Читаем Солнце самоубийц полностью

Маргалит: ну, ты, конечно, более широкая душа, истинный сабра, уроженец земли Израиля, можешь себе позволить, любя свой народ, ругать его. Хотя ты далеко не оригинален: пророки честили его похлеще.

Старик: причем тут народ? Чуть что — и народ. Тебе, девочка, не к лицу эта дешевая демагогия. В одном же я с тобой согласен: сыновья предали дело отцов…

Якоб Якоб: мои сыновья меня предали? Да они рискуют жизнью еще более, чем я.

Старик: ты солдат, твое дело воевать. Последнее же слово не за тобой.
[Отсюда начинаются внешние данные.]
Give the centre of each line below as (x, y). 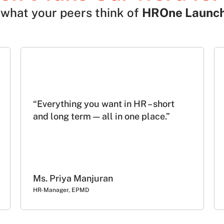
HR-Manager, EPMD (61, 190)
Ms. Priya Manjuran (73, 178)
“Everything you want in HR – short (104, 104)
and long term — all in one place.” (101, 116)
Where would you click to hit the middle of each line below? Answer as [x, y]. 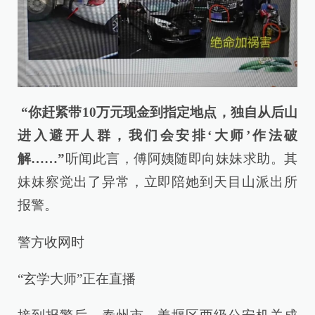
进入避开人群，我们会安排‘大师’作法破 [157, 136]
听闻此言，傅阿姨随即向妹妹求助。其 [181, 159]
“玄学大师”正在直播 [77, 278]
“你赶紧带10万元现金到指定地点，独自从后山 [157, 112]
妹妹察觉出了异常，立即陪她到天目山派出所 [157, 182]
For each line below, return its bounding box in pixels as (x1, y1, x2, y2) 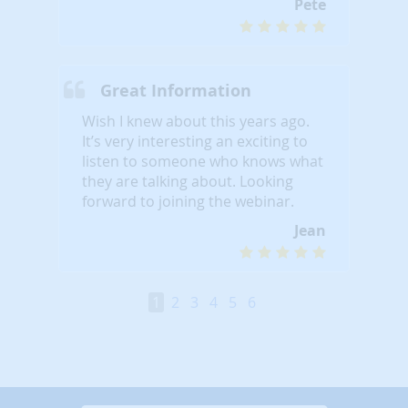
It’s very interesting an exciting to (82, 130, 308, 151)
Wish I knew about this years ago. (82, 110, 310, 131)
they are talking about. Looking (82, 170, 293, 191)
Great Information (100, 78, 251, 102)
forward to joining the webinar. (82, 190, 294, 211)
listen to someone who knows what (82, 150, 323, 171)
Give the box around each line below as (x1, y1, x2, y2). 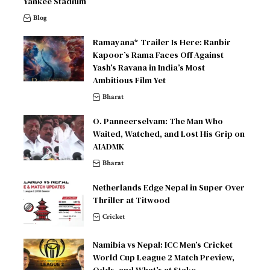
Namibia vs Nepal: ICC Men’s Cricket (93, 238, 233, 251)
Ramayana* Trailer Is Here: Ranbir (93, 36, 231, 48)
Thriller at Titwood (93, 193, 170, 206)
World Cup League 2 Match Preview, (93, 251, 234, 263)
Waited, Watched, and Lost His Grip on (93, 127, 245, 140)
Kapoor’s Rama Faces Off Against (93, 48, 224, 61)
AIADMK (93, 140, 124, 152)
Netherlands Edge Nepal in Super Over (93, 181, 245, 193)
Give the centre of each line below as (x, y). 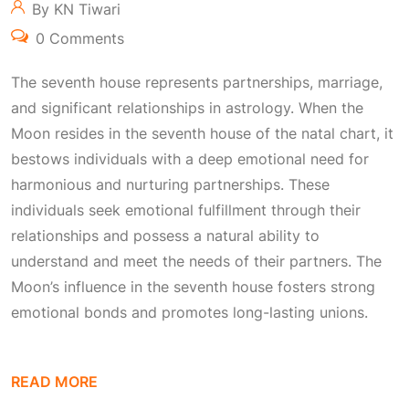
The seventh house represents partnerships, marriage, (197, 83)
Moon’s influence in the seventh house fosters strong (193, 287)
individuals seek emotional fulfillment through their (186, 210)
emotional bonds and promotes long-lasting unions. (189, 313)
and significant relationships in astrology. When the (187, 108)
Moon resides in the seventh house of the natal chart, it (202, 134)
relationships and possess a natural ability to (165, 236)
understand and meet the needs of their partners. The (196, 262)
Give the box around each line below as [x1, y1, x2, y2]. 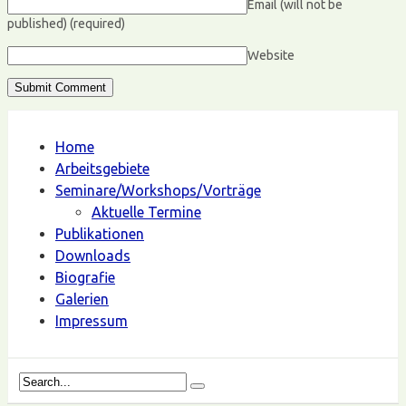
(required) [70, 16, 125, 32]
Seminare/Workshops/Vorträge [55, 182, 261, 199]
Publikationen [55, 226, 144, 243]
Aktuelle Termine [92, 204, 201, 221]
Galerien [55, 291, 109, 308]
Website [247, 48, 295, 63]
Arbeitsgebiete [55, 160, 150, 178]
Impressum [55, 313, 128, 330]
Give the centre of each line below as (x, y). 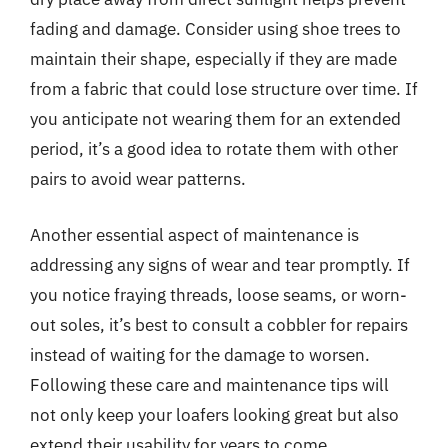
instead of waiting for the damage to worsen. (200, 354)
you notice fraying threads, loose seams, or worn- (218, 294)
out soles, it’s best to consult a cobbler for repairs (219, 324)
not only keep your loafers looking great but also (214, 414)
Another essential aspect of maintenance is (194, 234)
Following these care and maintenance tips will (209, 384)
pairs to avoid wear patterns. (138, 179)
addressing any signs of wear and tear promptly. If (220, 264)
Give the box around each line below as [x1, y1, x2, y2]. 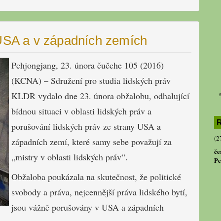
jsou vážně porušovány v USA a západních [11, 201, 164, 214]
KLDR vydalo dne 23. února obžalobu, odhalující [11, 90, 189, 102]
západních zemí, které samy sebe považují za [11, 136, 172, 148]
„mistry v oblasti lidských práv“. [11, 151, 128, 163]
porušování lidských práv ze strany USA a [11, 120, 161, 133]
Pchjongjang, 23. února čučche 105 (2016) [11, 59, 164, 72]
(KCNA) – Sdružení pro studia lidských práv [11, 74, 171, 87]
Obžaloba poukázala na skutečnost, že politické [11, 171, 181, 183]
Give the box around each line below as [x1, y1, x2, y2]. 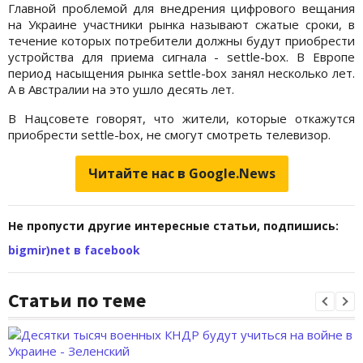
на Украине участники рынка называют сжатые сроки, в [8, 16, 355, 33]
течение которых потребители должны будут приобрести [8, 32, 355, 49]
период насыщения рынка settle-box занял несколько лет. [8, 65, 355, 82]
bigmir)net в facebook [8, 242, 140, 258]
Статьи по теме [8, 288, 146, 314]
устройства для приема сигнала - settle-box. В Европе [8, 49, 355, 66]
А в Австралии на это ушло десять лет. [8, 81, 234, 98]
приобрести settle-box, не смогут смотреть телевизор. [8, 126, 331, 143]
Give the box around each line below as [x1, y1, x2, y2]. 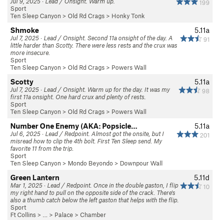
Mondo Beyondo [68, 159, 113, 167]
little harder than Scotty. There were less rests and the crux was [10, 41, 177, 49]
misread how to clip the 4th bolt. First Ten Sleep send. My [10, 137, 162, 145]
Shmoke [10, 26, 39, 34]
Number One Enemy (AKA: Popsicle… [10, 121, 137, 130]
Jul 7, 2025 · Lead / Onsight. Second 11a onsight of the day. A [10, 34, 173, 42]
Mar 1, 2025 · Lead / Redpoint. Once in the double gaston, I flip [10, 181, 178, 189]
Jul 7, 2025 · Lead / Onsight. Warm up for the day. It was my [10, 85, 170, 93]
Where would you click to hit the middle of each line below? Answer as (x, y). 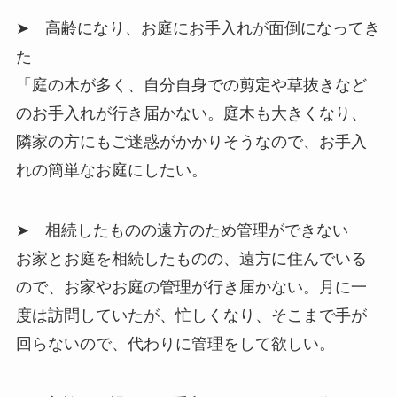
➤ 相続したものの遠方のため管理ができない (182, 230)
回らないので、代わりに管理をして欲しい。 (175, 343)
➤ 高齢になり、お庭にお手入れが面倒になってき (198, 28)
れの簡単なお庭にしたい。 (111, 170)
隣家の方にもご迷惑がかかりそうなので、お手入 (191, 141)
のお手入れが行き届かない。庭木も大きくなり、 (191, 113)
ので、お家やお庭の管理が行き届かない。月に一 (191, 287)
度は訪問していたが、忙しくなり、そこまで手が (191, 315)

Якоб Якоб: но ведь и ты был солдат! Все твое творчество о войне, о гибели. Война за Независимость вошла в тебя с молоком и кровью, была твоим звездным часом…

Он далеко не так прост, этот Якоб Якоб.

— Воевал, ибо не было иного выхода, — отбивался явно слегка выдохшийся старик, — вели бы себя арабы, как персы…

— Не перебарщивай. Не будут они себя так вести, — вступает почти все время молчавший Дан, — это говорю тебе я, сабра в третьем поколении, сабре в первом.

О, эти споры, неразрешимые, как и твоя судьба, Кон, обнажающие внезапно целые залежи иной, необычной, самодовлеющей жизни, вызывающие странное чувство отталкивания, неприятия всего еврейского, неприятия, связанного с болезненным ощущением принадлежности к этому еврейскому, и это тяготит душу, не дает покоя.

Кон листает книги на иврите, на итальянском, на латыни, который раз в жизни испытывая по-детски наивное удивление и неверие: неужели на незнакомом тебе языке вообще могут возникать шедевры, и все эти книги — на иврите и латыни — квинтэссенция мирового духа? Неужели на незнакомом тебе языке из незначительной — как это бывает за обеденным столом от ничего-неделения — беседы разрастаются баталии, захватывающие тысячелетия, впрямую касающиеся твоей судьбы истинного, со всеми комплексами, как говорит старик, галутянина, и ты, которому столько бы надо сказать на заданную тему, слова произнести не можешь.

Именно, говорит Майз, о таком по-детски наивном удивлении совсем еще мальчиков, силой судьбы вынужденных взять на свои плечи всю тяжесть войны за Независимость в сорок восьмом, когда молоко, еще не обсохшее на губах, мешается с кровью, бранью, гибельной жестокостью войны, именно об этом речь в главной книге старика Нуна, по сути, одного из этих мальчиков, представляющих, как он это сам неоднократно говорил, те шесть тысяч погибших юношей, цвет нации, среди которых были истинные гении, истинные лидеры: по письмам этих восемнадцатилетних парней видишь, с кем имел дело.

Ты даже не представляешь себе, говорит Майз, насколько ты, Кон, самой пуповиной своей жизни, особенно детства и юности — в Славуте, на Украине — повязан с тем, что дорого этому старику и с такой силой изображено в его книгах: ведь поколение его отца приехало в эту заброшенную Богом страну Обетованную именно с Украины, из маленьких городков и местечек, где мы с тобой родились на свет Божий, приехало и начало сажать цитрусовые вместо вишневых садов «коло хаты», у которой та же черепичная или тесовая крыша, голубятня, конечно, а как же без этого, а рядышком небольшая железнодорожная станция, вагончики и шалаши рабочих и сторожей садов и огородов, цветущий миндаль, масличные деревья, далекое арабское село, сон под сенью деревьев в полдень, цикады в полночь, холодная вода из колодца и ледяная крынка молока из подвала. Так возникает некий новый пасторальный облик в украинском стиле земли Обетованной, некий поэтический мир маленьких поселений и местечек, тонущих в густых садах, до которых весьма приглушенно долетают не только события большого мира, неумолимо катящегося к мировой войне, но отзвуки совсем недалеких арабских погромов. Именно этот мир, как мотылек в янтаре, запечатлен в книгах Нуна, им бредят мальчики в перерывах между боями, вспоминая хату, лужайку, где устраивались празднества, где висел железный колокол, в который били в случаях радости или горя, именно этот мир описывает Нун с романтической грустью, но и с документальной точностью, как будто знает еще в те годы, полвека назад, что мир этот вот-вот исчезнет.